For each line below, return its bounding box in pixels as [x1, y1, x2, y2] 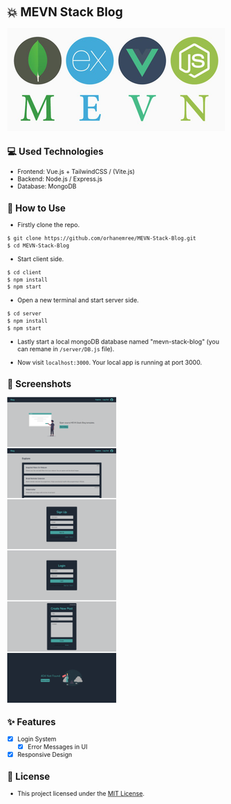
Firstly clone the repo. [17, 220, 80, 229]
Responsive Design [17, 750, 73, 758]
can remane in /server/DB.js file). [17, 344, 115, 353]
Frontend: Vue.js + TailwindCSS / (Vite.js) [17, 168, 135, 176]
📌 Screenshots [7, 378, 72, 390]
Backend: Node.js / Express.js [17, 175, 102, 184]
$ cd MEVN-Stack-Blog [7, 242, 70, 249]
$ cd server [7, 310, 41, 317]

┄┄┄┄┄┄┄┄┄┄┄┄┄┄┄┄┄┄┄┄

Everything from the line with "Frontend: Vue.js +" down to the last line of the data above should be returned exactly, with both ends kept and nothing added.

Frontend: Vue.js + TailwindCSS / (Vite.js) [17, 168, 135, 176]
📌 Screenshots [7, 378, 72, 390]
Backend: Node.js / Express.js [17, 175, 102, 184]
$ cd MEVN-Stack-Blog [7, 242, 70, 249]
$ cd server [7, 310, 41, 317]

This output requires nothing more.